I felt that there was some relationship between Irene's case and mine.
I cannot explain just why, but I did.
A local dentist and oral surgeon began to warn patients away from the dial painting studio,
but they still confusedly suspected phosphorus poisoning.
They recommended that the company stop its dial painting procedures,
but the company rejected the idea that it was harmful,
and the health and labor departments, though sympathetic, had failed in three attempts to show that the painters' deaths
and illnesses were related to their work. To some extent, the confusion was understandable.
Less than 10 years earlier, radium had been considered therapeutic. It was thought to play
a role in the healthfulness of certain spring waters. The Standard Chemical Company of Pittsburgh had investigated the use of radon and radium in treating arthritis, gout, neuritis, diabetes,
neurasthenia, pyuria, high blood pressure, pernicious anemia, and leukemia. The company
published a journal and in 1916 formed the American Radium Society to promote the scientific
study of radium therapeutics. Some physicians based
entire practices on radium treatments. By 1914, the use of radium in internal medicine had a nod
from the American Medical Association. It was studied at leading research institutions, was
well regarded in the medical literature, and had been promoted by both New York State and the U.S.

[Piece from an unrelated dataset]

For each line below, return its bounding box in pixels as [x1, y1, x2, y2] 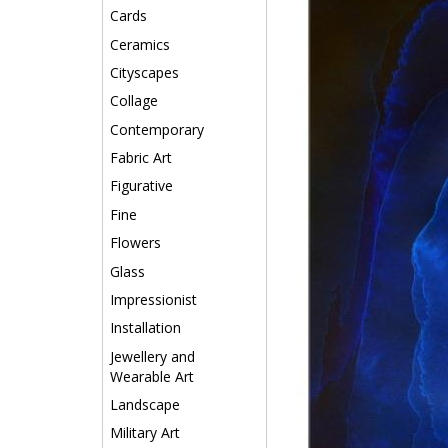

government. Only during the war did skepticism
arise as the dangers of radiation exposure came to light. But the New Jersey Company,
which became U.S. Radium in 1921, continued to promote its product as an internal medicine,
even as concerns continued to mount. By 1923, the dial painters knew that they were facing
an industrial disease, and by 1925, many scientists
and most government officials had conceded that the illnesses were caused by radium. But the
industry resisted, enlisting consultants, concealing data, and promoting opinions that placed the blame
elsewhere. In 1925, the president of U.S. Radium told the New Jersey Consumers League,
if a common cause exists, we are convinced that it lies outside of our plant and that
this is not an occupational disease.
But a Harvard study identified radium as the likely cause of the dial painter's illness,
pointing out that after exposure to radioactive dust in the building,
quote,
the hair, faces, hands, arms, necks, the dresses, the underclothes, even the corsets of the dial painters were
luminous. After Katz inhaled powdered luminous paint, radium was found fixed in their bones.
The company's president, Arthur Roeder, objected to the conclusions and insisted that, quote,
there is nothing harmful anywhere in the works. But after a confrontation with the New Jersey
Commissioner of Labor, U.S. radium left New Jersey and reopened in New York City.
The U.S. Bureau of Labor Statistics turned its attention to cases outside New Jersey.
At the Radium Dial Company of Ottawa, Illinois, which in 1925 was the largest dial painting firm in the country,
workers decorated their buttons and belts and painted rings on their fingers with radium paint, as the workers in New Jersey had.
They too had been trained to lip-point their brushes and had been assured that the luminous
material was safe. The BLS found that one of these workers had enough radium in her system to test
radioactive. But still, radium hadn't been definitely established as the cause of the
dial painter's illnesses. No one had shown how radium might act in the body to
create the symptoms they were seeing. In New Jersey, Catherine Shaw was gloomy and morbid,
in her own words. She'd been ill over the winter, and a friend from the studio had died in December.
She wrote, the massive cold white drifts against the windows made me think of nature in all her
cruelty and destruction. I was only 22 years old, with youth on my side,
and yet no one was able to help me. Bad news continued to roll in. The new Essex County
medical examiner, Harrison Martland, found that inhaled radium may have caused the death of U.S.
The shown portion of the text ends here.